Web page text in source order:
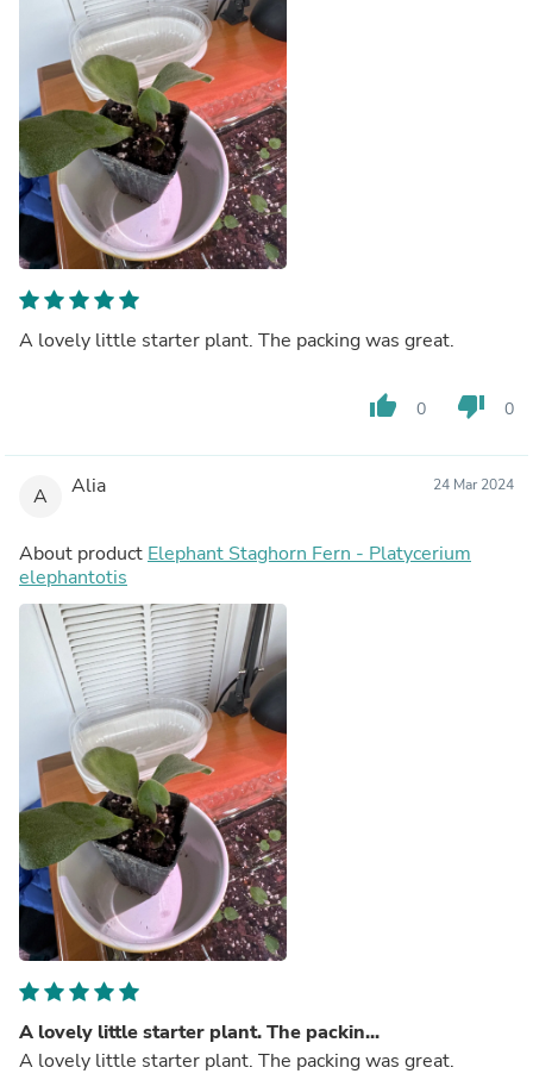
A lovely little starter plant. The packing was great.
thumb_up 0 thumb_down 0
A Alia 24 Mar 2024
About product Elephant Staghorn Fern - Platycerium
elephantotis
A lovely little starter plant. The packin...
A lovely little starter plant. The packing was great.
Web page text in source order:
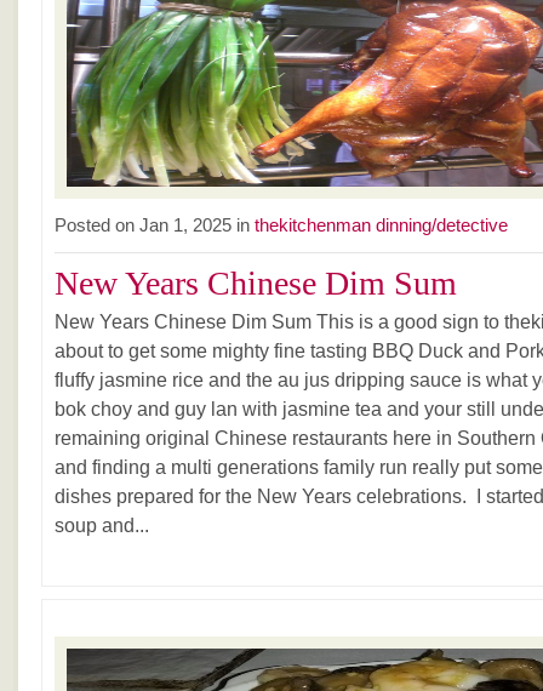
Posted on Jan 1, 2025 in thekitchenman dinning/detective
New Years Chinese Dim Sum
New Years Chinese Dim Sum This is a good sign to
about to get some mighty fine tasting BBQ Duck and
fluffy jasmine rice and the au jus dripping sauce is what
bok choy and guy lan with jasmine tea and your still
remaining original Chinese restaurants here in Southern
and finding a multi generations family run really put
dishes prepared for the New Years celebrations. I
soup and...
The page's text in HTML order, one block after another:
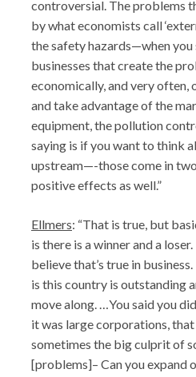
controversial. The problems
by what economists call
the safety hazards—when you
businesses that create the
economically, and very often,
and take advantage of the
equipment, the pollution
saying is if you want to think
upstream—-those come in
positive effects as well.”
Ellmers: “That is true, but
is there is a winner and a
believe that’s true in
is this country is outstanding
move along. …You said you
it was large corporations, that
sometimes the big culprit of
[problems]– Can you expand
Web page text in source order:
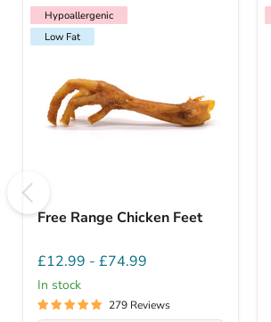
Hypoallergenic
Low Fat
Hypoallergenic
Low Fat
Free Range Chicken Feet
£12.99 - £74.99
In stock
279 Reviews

= = =

■ ASSIGNMENT
Would you print the listing above in full, exactly, but with no pictures?

■ RESULT OF THIS EXERCISE
Web page text in source order:
A lovely little starter plant. The packing was great.
thumb_up 0 thumb_down 0
A Alia 24 Mar 2024
About product Elephant Staghorn Fern - Platycerium
elephantotis
A lovely little starter plant. The packin...
A lovely little starter plant. The packing was great.
Web page text in source order:
Posted on Jan 1, 2025 in thekitchenman dinning/detective
New Years Chinese Dim Sum
New Years Chinese Dim Sum This is a good sign to
about to get some mighty fine tasting BBQ Duck and
fluffy jasmine rice and the au jus dripping sauce is what
bok choy and guy lan with jasmine tea and your still
remaining original Chinese restaurants here in Southern
and finding a multi generations family run really put
dishes prepared for the New Years celebrations. I
soup and...
The page's text in HTML order, one block after another:
controversial. The problems
by what economists call
the safety hazards—when you
businesses that create the
economically, and very often,
and take advantage of the
equipment, the pollution
saying is if you want to think
upstream—-those come in
positive effects as well.”
Ellmers: “That is true, but
is there is a winner and a
believe that’s true in
is this country is outstanding
move along. …You said you
it was large corporations, that
sometimes the big culprit of
[problems]– Can you expand
Web page text in source order:
Hypoallergenic
Low Fat
Hypoallergenic
Low Fat
Free Range Chicken Feet
£12.99 - £74.99
In stock
279 Reviews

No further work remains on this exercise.